**WORK REQUIRED:** Where a picture appears, leave it out, and print the rest of the records as they are.

**SOURCE DATA:**

*** Block opens ***

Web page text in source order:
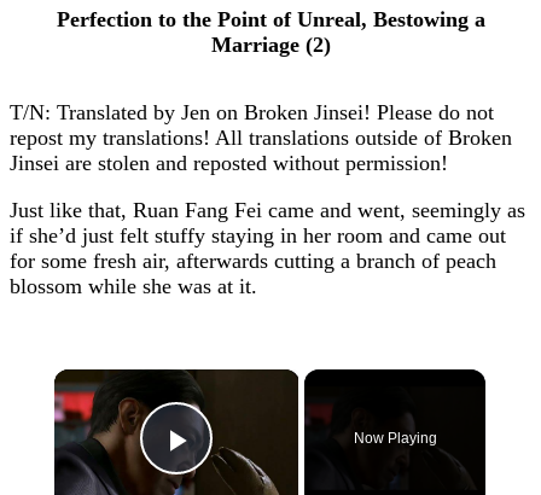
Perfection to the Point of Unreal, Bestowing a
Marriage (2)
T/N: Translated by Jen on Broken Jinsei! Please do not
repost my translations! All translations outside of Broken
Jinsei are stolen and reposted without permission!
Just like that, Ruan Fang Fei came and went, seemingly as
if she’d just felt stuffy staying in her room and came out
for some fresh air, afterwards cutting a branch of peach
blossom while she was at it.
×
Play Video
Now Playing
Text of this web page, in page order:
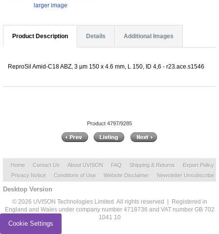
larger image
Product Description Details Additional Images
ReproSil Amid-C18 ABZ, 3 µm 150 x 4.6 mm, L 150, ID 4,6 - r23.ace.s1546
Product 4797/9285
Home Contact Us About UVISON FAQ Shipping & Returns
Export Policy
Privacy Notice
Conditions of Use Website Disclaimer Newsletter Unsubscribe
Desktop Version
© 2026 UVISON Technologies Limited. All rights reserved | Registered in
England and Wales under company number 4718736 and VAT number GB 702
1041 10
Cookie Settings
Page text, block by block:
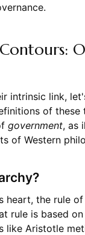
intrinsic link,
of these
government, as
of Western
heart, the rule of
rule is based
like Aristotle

*** Block closes ***

**RESPONSE FOR THIS EXERCISE:**
Web page text in source order:
Perfection to the Point of Unreal, Bestowing a
Marriage (2)
T/N: Translated by Jen on Broken Jinsei! Please do not
repost my translations! All translations outside of Broken
Jinsei are stolen and reposted without permission!
Just like that, Ruan Fang Fei came and went, seemingly as
if she’d just felt stuffy staying in her room and came out
for some fresh air, afterwards cutting a branch of peach
blossom while she was at it.
×
Play Video
Now Playing
Text of this web page, in page order:
larger image
Product Description Details Additional Images
ReproSil Amid-C18 ABZ, 3 µm 150 x 4.6 mm, L 150, ID 4,6 - r23.ace.s1546
Product 4797/9285
Home Contact Us About UVISON FAQ Shipping & Returns
Export Policy
Privacy Notice
Conditions of Use Website Disclaimer Newsletter Unsubscribe
Desktop Version
© 2026 UVISON Technologies Limited. All rights reserved | Registered in
England and Wales under company number 4718736 and VAT number GB 702
1041 10
Cookie Settings
Page text, block by block:
intrinsic link,
of these
government, as
of Western
heart, the rule of
rule is based
like Aristotle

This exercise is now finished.